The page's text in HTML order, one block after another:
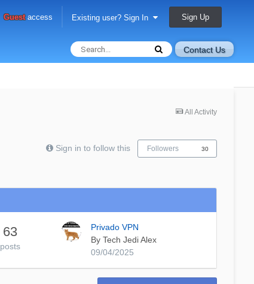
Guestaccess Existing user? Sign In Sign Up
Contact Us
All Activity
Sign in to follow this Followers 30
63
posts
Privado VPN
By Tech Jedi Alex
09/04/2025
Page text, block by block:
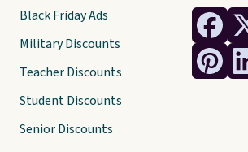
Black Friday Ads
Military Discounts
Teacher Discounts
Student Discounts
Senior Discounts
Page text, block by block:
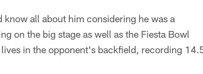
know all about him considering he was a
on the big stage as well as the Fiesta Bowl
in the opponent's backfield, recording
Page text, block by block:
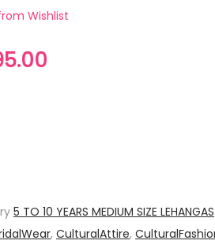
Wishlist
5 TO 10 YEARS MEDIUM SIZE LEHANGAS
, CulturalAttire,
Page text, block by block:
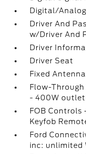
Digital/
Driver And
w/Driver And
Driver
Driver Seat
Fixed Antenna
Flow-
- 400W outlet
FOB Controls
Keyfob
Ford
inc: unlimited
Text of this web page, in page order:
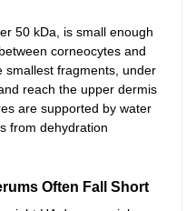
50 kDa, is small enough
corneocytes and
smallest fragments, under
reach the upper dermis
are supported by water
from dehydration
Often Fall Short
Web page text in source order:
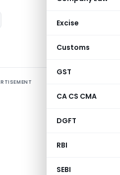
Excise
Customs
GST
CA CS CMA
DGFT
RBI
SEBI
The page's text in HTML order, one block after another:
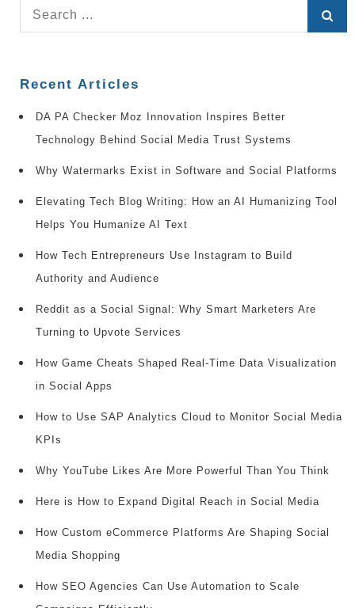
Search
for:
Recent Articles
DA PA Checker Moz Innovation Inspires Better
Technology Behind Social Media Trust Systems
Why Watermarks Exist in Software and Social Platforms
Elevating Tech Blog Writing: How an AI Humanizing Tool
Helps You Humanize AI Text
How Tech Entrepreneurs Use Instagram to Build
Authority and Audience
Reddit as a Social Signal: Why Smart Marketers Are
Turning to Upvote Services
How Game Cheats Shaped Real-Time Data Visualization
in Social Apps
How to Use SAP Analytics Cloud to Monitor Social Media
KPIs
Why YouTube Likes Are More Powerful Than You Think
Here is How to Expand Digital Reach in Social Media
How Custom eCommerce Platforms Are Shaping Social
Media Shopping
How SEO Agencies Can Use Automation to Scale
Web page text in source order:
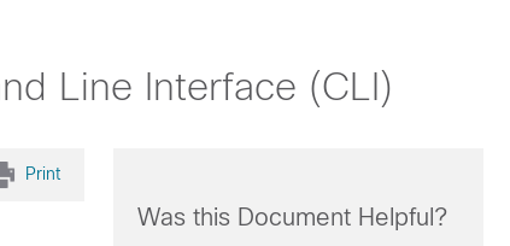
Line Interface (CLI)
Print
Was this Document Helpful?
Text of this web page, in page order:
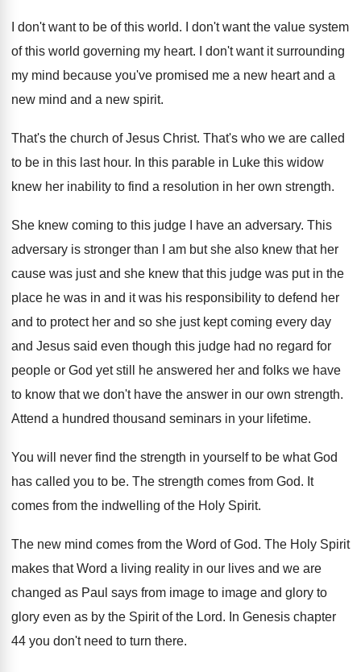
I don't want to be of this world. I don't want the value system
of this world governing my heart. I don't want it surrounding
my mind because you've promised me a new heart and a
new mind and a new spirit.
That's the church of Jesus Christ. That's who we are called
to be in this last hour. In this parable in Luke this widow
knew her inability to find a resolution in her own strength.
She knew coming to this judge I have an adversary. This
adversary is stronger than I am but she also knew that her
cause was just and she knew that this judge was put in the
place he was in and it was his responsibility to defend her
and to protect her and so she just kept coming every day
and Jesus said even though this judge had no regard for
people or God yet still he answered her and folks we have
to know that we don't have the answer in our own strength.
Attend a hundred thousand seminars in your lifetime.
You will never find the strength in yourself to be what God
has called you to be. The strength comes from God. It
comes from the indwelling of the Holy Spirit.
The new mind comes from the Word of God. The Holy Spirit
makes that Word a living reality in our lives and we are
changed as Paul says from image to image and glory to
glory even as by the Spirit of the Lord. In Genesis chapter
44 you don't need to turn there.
□ □ □ □ □ □ □
Lines containing the string "Driver" are the ones to copy from the entries above.

Driver And
w/Driver And
Driver
Driver Seat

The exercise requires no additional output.